Fusion reactors consume the power cells, cold fluoroketone, and electricity to produce plasma. The plasma is fed into fusion generators which produce electricity and fluoroketone (hot). The hot fluoroketone must then be fed into a cryogenic plant to cool it back down, which can produce an self-sustaining loop. However, as the reactors require electricity (10 mW) to generate plasma, there must be some other power source already on the network to jump-start the system. After that, even a single fusion generator will create enough power to sustain the reactor.
Because the fluids which produce the power cells and hot fluoroketone cannot be barrelled, production of them is confined to Aquilo.

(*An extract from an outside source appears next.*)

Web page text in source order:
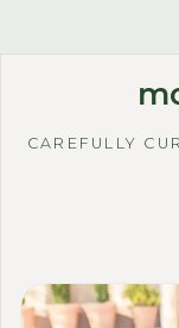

However, as the cold fluoroketone can be barreled, it and the power cells can be shipped to other planets with relative ease.
Ensuring enough energy is produced
Try this checklist before you completely revamp your power source. You may also use this to rectify brownouts/blackouts.
- Did you connect the steam engine to the electric system? If not, a small yellow triangle will flash. To fix, Add some power poles near the steam engines that go to machines needing that power. Any power pole will work.
- Is steam able to reach all steam engines?
- Do your pipes have water? Look at the windows in the pipes, hover over the pipes! Place some pipes or a tank at the end to see if there is really water coming through. If not, ensure all pipes or underground pipes are connected together.
- Is the factory producing enough fuel (coal, solid fuel, uranium fuel cells)?
- Are there enough steam generators (boilers, heat exchangers)?
- Are there enough steam engines/turbines?